Impact of biogenic emissions on ozone and fine particles over Europe: Comparing effects of temperature increase and a potential anthropogenic NO_x emissions abatement strategy

摘要

The impact of biogenic emissions on ozone and PM_(2.5) levels over Europe is assessed using CMAQ. Biogenic emissions are predicted to increase Max8hrO_3 mixing ratios by 5.7% and to decrease PM_(2.5) concentrations by 1.9%, increasing PM_(2.5-OC) by 13.6% and decreasing PM_(2.5_SO_4), PM_(2.5_NO_3) and PM_(2.5_NH_4) by 5.6%, 3.7% and 5.6%, respectively, on average over Europe due to their interactions with anthropogenic emissions. A suite of perturbations in temperature is imposed individually on the base case conditions in order to determine the sensitivities to air temperature changes.
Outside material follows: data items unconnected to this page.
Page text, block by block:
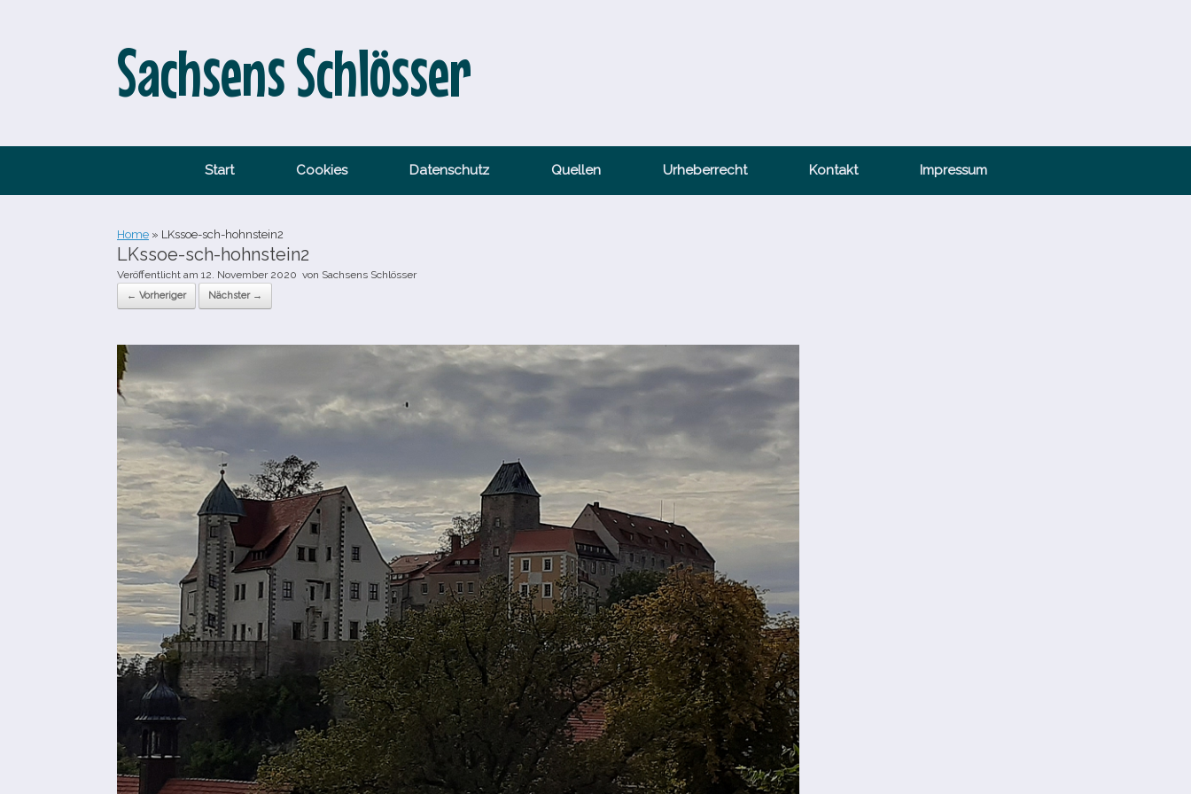
Sachsens Schlösser
Start Cookies Datenschutz Quellen Urheberrecht Kontakt Impressum
Home » LKssoe-​sch-​hohnstein2
LKssoe-​sch-​hohnstein2
Veröffentlicht am 12. November 2020 von Sachsens Schlösser
← Vorheriger Nächster →

Temperature increases of 1, 2 or 3° K suggest an average increase in Max8hrO_3 mixing ratios of 0.9%, 1.8% or 2.9%, respectively, and an average decrease in daily average PM_(2.5) concentrations of 2.5%, 4.2% and 5.8%, respectively, increasing PM_(2.5_OC) and decreasing PM_(2.5_SO_4), PM_(2.5_NO_3) and PM_(2.5_NH_4) component concentrations on average over Europe. In order to examine if abatement measures for anthropogenic emissions could offset ozone increases in higher temperatures and their effect on PM_(2.5) concentrations, a simulation with a domain wide reduction in anthropogenic NO_x emissions of 10% is performed. This is estimated to reduce Max8hrO_3 mixing ratios by 1.3% on average over Europe. However, NO_x reduction is estimated to increase Max8hrO_3 in VOCs limited areas. The reduction in anthropogenic NO_x emissions is predicted to reduce PM_(2.5) concentrations by 1.0% enhancing the reduction simulated, here, with temperature increase but further modifying PM_(2.5) component concentrations.